Anonymising DataFrames

The anonymise_df() function is designed to anonymise sensitive information in a pandas DataFrame. This function can handle Named Entity Recognition (NER) and regex-based entity recognition to redact information such as names, addresses, and other personal identifiers. It can act on a single column or multiple, and redact inplace or by returning a new DataFrame/column

Parameters

  • df: The DataFrame containing the text to anonymise.
  • column: The name or list of names of the column(s) to anonymise.
  • analyser: An optional AnalyzerEngine instance.

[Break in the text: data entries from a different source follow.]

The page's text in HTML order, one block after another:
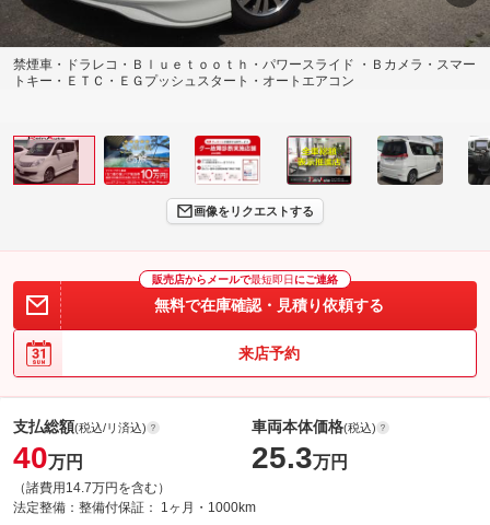
禁煙車・ドラレコ・Ｂｌｕｅｔｏｏｔｈ・パワースライド ・Ｂカメラ・スマー
トキー・ＥＴＣ・ＥＧプッシュスタート・オートエアコン
画像をリクエストする
販売店からメールで最短即日 にご連絡
無料で在庫確認・見積り依頼する
来店予約
支払総額(税込/リ済込)
40万円
（諸費用14.7万円を含む）
車両本体価格(税込)
25.3万円
法定整備： 整備付保証： 1ヶ月・1000km
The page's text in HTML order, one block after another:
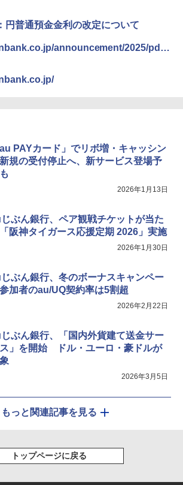
円普通預金金利の改定について
announcement/2025/pdf/
au PAYカード」でリボ増・キャッシン
規の受付停止へ、新サービス登場予
2026年1月13日
ぶん銀行、ペア観戦チケットが当た
阪神タイガース応援定期 2026」実施
2026年1月30日
ぶん銀行、冬のボーナスキャンペー
加者のau/UQ契約率は5割超
2026年2月22日
ぶん銀行、「国内外貨建て送金サー
」を開始 ドル・ユーロ・豪ドルが
2026年3月5日
もっと関連記事を見る
トップページに戻る
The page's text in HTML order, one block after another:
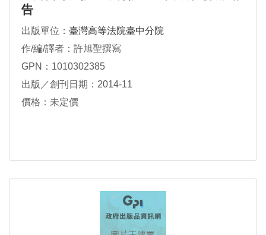
告
出版單位： 臺灣高等法院臺中分院
作/編/譯者：許旭聖撰寫
GPN：1010302385
出版／創刊日期：2014-11
價格：未定價
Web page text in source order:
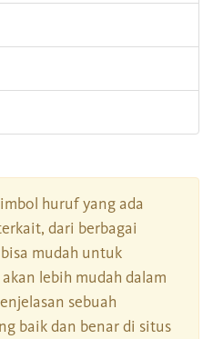
huruf yang ada
dari berbagai
mudah untuk
lebih mudah dalam
sebuah
baik dan benar di situs

If not provided, a new analyser will be created.
  • entities: A list of entities to anonymise using the NER model.
  • regex_entities: A list of regex patterns or custom recognisers to identify and anonymise.
  • highlight: If True, anonymised parts are highlighted.
  • replacement_lists: A dictionary for hide-in-plain-sight redaction containing replacement values per entity type.
  • inplace: If True, the original DataFrame is modified; otherwise, a copy is returned.
  • col_inplace: If True, the original column is replaced with the redacted version.

Basic Example

Here's a basic example of anonymising a DataFrame column:

import pandas as pd
import pteredactyl as pt

analyser = pt.create_analyser()

# Create a DataFrame with sample data
df = pd.DataFrame({
    'text': [
        "John Doe's number is 07111 293892.",
        "Jane Smith's lives at 123 Shirley Road."
    ]
})

# Anonymise the 'text' column
anonymised_df = pt.anonymise_df(
    df=df,
    column='text',
    analyser=analyser,
    entities=['PERSON', 'PHONE_NUMBER', 'LOCATION'],
    inplace=False
)

# Print the result
print(anonymised_df)
                                      text                       text_redacted
0       John Doe's number is 07111 293892.  <PERSON>'s number is 07111 293892.
1  Jane Smith's lives at 123 Shirley Road.     <PERSON>'s lives at <LOCATION>.